NetzDG: Wie die FAZ (Hendrik Wieduwilt) meldet, haben die Koalitionsfraktionen sich auf eine Änderung des Entwurfs zum "Netzwerkdurchsetzungsgesetz" geeinigt und wollen ihn am kommenden Freitag im Bundestag zur Beratung stellen. Bußgelder soll es nur noch geben, wenn das Unternehmen die Löschung aus nicht mehr vertretbaren Gründen verweigert. Die Auskunft über die Urheber der zu löschenden Nachrichten müsse nur noch bei berechtigtem Interesse erteilt werden.

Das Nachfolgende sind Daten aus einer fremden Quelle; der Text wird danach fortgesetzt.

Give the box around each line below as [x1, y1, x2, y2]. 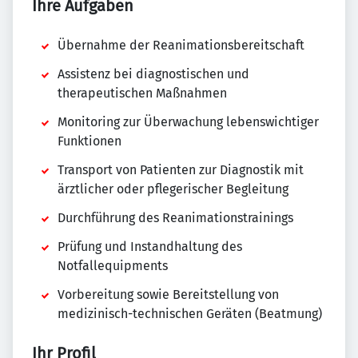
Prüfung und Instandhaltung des [58, 239, 242, 255]
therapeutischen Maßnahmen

Rechtsprofessor Lorenz Kähler kritisiert auf lto.de, dass ein Jedermann-Beschwerderecht sowie lediglich staatliche Ahndung der Anbieter eingeführt werden soll. Sinnvoller sei es, das Beschwerderecht auf die Betroffenen zu beschränken und ihnen die Möglichkeit zu geben, die Rechtsdurchsetzung auf spezialisierte Vereine zu übertragen.

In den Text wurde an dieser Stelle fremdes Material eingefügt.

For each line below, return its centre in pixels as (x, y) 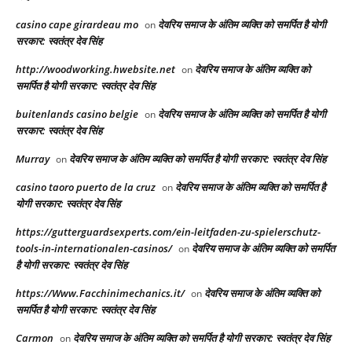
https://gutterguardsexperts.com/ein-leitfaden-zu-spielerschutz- (168, 232)
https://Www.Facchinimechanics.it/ (100, 293)
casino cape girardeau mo (77, 25)
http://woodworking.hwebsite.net (95, 70)
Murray (33, 159)
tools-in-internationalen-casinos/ (94, 249)
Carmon (35, 338)
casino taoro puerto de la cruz (86, 187)

Kinderwahlrecht: Der Tsp (Jost Müller-Neuhof) stellt einen Vorschlag des Deutschen Familienverbands vor, ein Wahlrecht ab Geburt einzuführen, und fasst die Argumente der Befürworter und Kritiker zusammen. Während die einen auf eine vollständige Repräsentation des Volkes abstellen, betonen die Kritiker die fehlende Unmittelbarkeit der Wahl bei einem Familienwahlrecht. Der Autor schlägt die Absenkung des Alters auf 16 Jahre als ersten Schritt vor.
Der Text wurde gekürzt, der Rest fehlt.